We can plot barplots for each categorical predictor to visualize their frequency distributions. Note: a degenerate distribution would have one category that dominates the distribution, while other categories have very few observations.
library(ggplot2)
par(mfrow=c(3,3))
for(i in 1:36) {
barplot(table(Soybean[,i]), main=names(Soybean)[i], xlab=names(Soybean)[i])
}
par(mfrow=c(1,1))
From the barplots, we can see that some predictors have degenerate distributions. The predictor “leaf.mild”, “lodging”, “mycelium”, “fruiting.bodies” have one category that dominates the distribution, while other categories have very few observations. This could lead to issues in modeling, as the model may not learn effectively from categories with very few instances.
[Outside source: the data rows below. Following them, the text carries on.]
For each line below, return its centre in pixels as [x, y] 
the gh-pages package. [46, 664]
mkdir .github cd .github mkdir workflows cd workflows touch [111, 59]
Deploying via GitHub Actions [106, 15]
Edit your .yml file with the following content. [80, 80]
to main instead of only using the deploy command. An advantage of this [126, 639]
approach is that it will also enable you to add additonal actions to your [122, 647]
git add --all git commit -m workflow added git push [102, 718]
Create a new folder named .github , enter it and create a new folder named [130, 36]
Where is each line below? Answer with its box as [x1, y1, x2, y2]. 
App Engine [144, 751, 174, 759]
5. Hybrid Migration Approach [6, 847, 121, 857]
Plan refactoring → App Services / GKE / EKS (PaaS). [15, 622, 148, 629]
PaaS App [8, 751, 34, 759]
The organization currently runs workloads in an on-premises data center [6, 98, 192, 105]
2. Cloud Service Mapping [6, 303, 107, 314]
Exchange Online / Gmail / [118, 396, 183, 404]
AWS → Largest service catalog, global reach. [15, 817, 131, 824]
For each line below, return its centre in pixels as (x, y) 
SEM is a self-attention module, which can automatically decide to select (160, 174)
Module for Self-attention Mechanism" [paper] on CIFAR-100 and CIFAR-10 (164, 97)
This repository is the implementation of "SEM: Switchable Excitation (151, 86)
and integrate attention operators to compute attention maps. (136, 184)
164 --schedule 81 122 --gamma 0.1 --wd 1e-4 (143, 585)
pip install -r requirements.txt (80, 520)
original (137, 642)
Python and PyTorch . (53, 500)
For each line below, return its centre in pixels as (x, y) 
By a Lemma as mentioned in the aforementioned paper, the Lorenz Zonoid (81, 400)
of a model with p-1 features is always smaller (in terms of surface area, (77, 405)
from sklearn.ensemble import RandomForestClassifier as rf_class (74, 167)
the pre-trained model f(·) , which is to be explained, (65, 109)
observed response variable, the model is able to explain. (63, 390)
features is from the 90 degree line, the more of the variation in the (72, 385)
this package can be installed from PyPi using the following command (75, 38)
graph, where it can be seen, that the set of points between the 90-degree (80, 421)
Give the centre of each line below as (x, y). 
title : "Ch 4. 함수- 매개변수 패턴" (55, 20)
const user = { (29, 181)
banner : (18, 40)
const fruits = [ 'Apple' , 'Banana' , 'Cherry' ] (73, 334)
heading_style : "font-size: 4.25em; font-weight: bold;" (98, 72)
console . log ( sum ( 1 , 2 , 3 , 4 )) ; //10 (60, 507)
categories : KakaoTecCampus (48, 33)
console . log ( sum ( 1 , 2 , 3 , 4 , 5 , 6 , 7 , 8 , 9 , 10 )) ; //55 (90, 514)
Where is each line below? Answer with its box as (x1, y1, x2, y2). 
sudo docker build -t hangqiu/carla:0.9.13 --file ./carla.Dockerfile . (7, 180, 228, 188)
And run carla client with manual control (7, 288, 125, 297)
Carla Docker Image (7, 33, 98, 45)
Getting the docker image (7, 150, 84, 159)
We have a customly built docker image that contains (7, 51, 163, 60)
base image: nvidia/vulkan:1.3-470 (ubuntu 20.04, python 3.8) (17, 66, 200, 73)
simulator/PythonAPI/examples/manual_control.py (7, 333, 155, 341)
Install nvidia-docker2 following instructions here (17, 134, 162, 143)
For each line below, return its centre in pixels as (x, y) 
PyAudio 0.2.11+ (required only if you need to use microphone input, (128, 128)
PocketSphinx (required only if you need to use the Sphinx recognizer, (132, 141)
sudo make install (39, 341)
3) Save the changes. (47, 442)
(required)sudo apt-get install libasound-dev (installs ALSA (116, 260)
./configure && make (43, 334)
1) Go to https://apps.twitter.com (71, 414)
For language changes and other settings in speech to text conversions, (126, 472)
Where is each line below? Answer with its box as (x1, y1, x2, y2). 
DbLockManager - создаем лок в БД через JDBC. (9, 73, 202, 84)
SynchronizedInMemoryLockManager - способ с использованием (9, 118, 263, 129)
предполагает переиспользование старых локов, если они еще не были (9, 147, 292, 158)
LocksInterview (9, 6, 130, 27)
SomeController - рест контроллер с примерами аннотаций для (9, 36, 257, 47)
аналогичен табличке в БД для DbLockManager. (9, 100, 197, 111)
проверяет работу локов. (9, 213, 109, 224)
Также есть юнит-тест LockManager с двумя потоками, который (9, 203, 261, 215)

We can calculate the percentage of missing values for each predictor and visualize the pattern of missing data.
missing_percent <- colSums(is.na(Soybean)) / nrow(Soybean) * 100
#print(missing_percent)
barplot(missing_percent, main="Percentage of Missing Values by Predictor", las=2, ylab="Percentage Missing")
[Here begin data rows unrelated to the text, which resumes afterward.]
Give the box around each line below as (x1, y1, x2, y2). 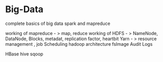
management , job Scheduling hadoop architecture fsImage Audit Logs (5, 41, 153, 47)
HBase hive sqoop (5, 51, 44, 57)
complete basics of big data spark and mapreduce (5, 20, 110, 26)
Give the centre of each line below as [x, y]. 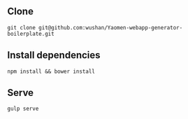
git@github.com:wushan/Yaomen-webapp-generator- [110, 27]
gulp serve [23, 109]
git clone [22, 27]
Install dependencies [54, 55]
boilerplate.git [31, 34]
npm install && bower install [51, 71]
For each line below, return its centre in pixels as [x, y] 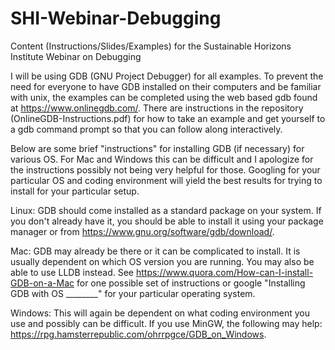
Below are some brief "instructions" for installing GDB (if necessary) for [157, 148]
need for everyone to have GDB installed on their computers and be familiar [166, 86]
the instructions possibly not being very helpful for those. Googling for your [165, 169]
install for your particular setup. [75, 191]
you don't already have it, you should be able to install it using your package [167, 221]
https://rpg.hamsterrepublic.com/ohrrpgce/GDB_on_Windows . [138, 334]
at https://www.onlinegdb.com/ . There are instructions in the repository [157, 108]
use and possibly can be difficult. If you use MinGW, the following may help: [166, 323]
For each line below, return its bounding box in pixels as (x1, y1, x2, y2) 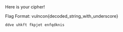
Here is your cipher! (5, 4, 45, 10)
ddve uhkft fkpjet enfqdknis (5, 22, 65, 27)
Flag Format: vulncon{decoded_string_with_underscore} (5, 13, 119, 19)
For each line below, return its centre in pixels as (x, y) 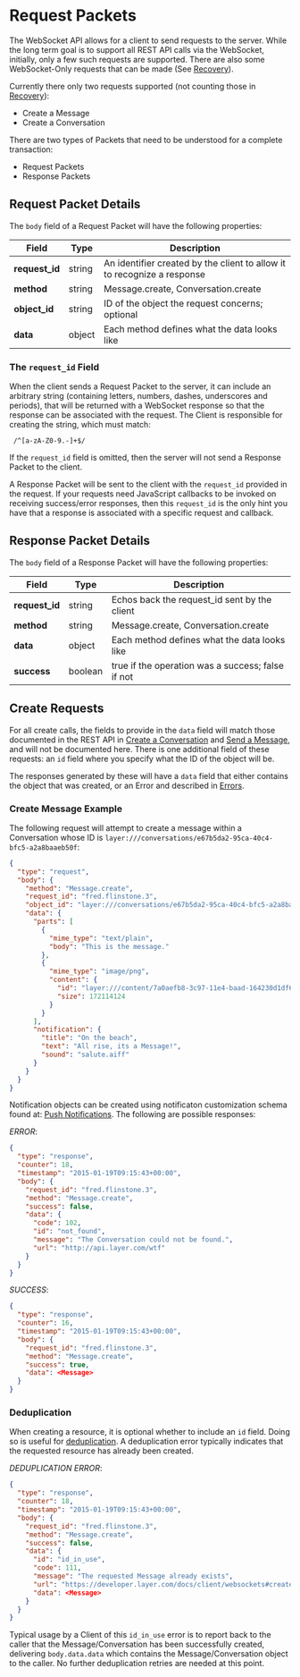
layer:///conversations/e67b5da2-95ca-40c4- (189, 838)
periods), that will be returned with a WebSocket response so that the (137, 406)
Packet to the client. (46, 467)
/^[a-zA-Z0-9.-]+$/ (50, 441)
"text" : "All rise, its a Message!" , (111, 1046)
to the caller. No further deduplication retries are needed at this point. (137, 1664)
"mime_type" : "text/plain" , (101, 938)
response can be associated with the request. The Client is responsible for (146, 415)
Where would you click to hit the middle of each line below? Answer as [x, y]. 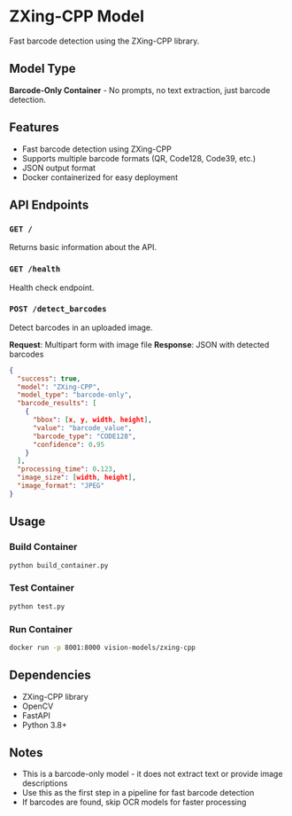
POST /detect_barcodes [58, 309]
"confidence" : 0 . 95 [68, 444]
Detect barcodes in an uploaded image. [81, 327]
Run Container [41, 629]
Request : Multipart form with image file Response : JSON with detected [139, 344]
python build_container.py [59, 565]
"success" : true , [49, 379]
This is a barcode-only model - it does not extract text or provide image [152, 774]
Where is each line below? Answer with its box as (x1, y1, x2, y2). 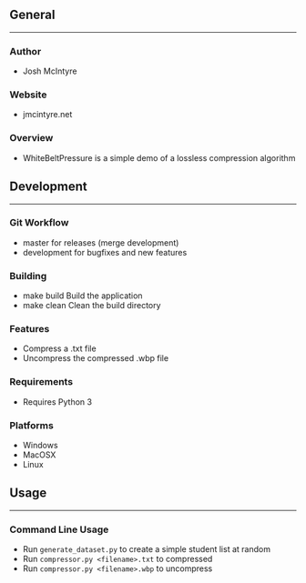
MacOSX (22, 449, 56, 460)
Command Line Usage (9, 523, 109, 536)
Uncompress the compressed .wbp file (22, 353, 169, 364)
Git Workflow (9, 216, 69, 229)
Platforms (9, 418, 55, 431)
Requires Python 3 (22, 396, 93, 407)
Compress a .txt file (22, 343, 97, 354)
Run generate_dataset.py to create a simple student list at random (22, 544, 271, 555)
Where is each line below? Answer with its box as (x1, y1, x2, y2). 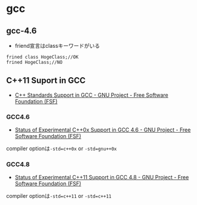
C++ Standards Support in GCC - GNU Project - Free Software (14, 91, 168, 99)
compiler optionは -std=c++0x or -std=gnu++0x (6, 145, 118, 152)
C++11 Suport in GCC (6, 75, 86, 85)
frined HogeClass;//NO (6, 59, 63, 65)
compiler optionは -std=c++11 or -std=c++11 (6, 192, 112, 200)
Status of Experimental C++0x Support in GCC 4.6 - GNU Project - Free (14, 126, 191, 133)
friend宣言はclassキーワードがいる (14, 42, 100, 49)
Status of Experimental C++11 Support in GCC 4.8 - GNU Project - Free (14, 174, 189, 181)
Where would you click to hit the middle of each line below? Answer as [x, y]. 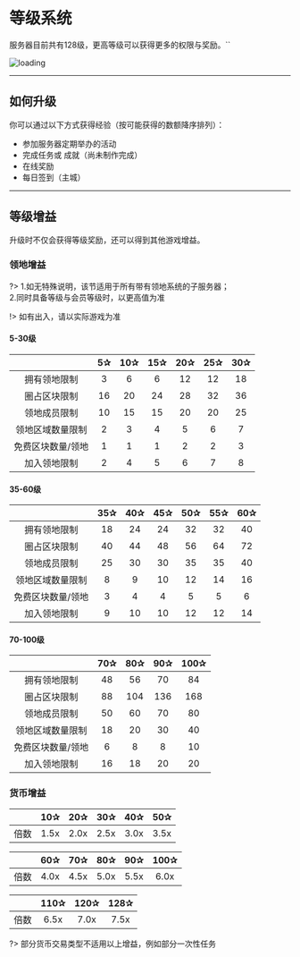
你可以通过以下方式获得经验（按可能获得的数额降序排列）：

high_missing <- missing_percent[missing_percent > 15]
#print(high_missing)
barplot(high_missing, main="Percentage of High Missing Values by Predictor", las=2, ylab="Percentage Missing") +
abline(h=15, col="red", lty=2)
## numeric(0)
From the bar plot, we can see that several predictors have a high percentage of missing values, with some exceeding 15%, this include hail, sever, seed.tmt, germ, leaf.mild, lodging , ting.bodies, fruit.spots, ed.discolor and shriveling. In order to visualize if there is any pattern to different classes, we can create a heatmap of missing values across different classes. This will help us see if certain classes have more missing data than others.
missing_by_class <- Soybean |>
group_by(Class) |>
summarise(across(everything(), ~ mean(is.na(.)))) |>
pivot_longer(-Class, names_to = "predictor", values_to = "missing_rate")
ggplot(missing_by_class, aes(x = predictor, y = Class, fill = missing_rate)) +
geom_tile(color = "white") +
scale_fill_gradient(low = "white", high = "red") +
labs(title = "Missing Data Rates by Predictor and Class",
x = "Predictor", y = "Class", fill = "Missing %") +
theme_minimal(base_size = 10) +
theme(axis.text.x = element_text(angle = 90, hjust = 1))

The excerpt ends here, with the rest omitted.